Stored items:
- - - -
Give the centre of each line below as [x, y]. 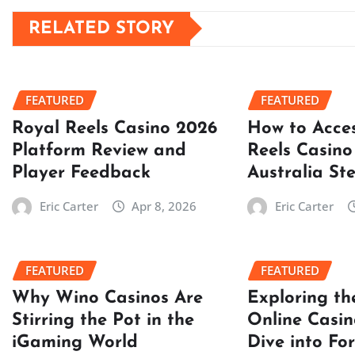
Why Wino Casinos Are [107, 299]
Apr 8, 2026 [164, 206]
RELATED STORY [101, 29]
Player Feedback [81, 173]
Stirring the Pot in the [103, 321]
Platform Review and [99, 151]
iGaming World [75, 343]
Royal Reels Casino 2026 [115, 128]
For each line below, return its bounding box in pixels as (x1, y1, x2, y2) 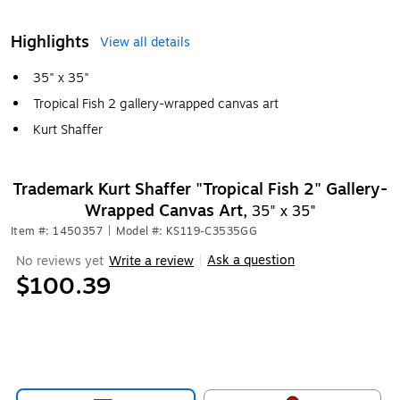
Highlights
- - - -
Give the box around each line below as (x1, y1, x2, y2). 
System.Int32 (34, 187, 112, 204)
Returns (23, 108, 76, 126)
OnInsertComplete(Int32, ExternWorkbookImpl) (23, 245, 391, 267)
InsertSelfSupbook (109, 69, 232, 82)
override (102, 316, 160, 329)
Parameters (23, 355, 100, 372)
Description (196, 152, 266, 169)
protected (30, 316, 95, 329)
- - - -
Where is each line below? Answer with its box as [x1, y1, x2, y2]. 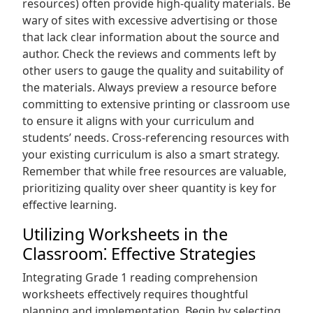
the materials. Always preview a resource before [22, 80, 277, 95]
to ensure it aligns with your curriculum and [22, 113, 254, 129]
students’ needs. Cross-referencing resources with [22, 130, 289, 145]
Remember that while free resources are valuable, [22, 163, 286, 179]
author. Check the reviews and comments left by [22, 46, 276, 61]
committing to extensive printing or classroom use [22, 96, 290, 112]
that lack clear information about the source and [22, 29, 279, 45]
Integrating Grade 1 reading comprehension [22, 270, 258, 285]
- - - -
▶ [Problem details]:
How many lines in the records above contain the word "resources"? Answer with the number alone.

▶ [Answer space]:
2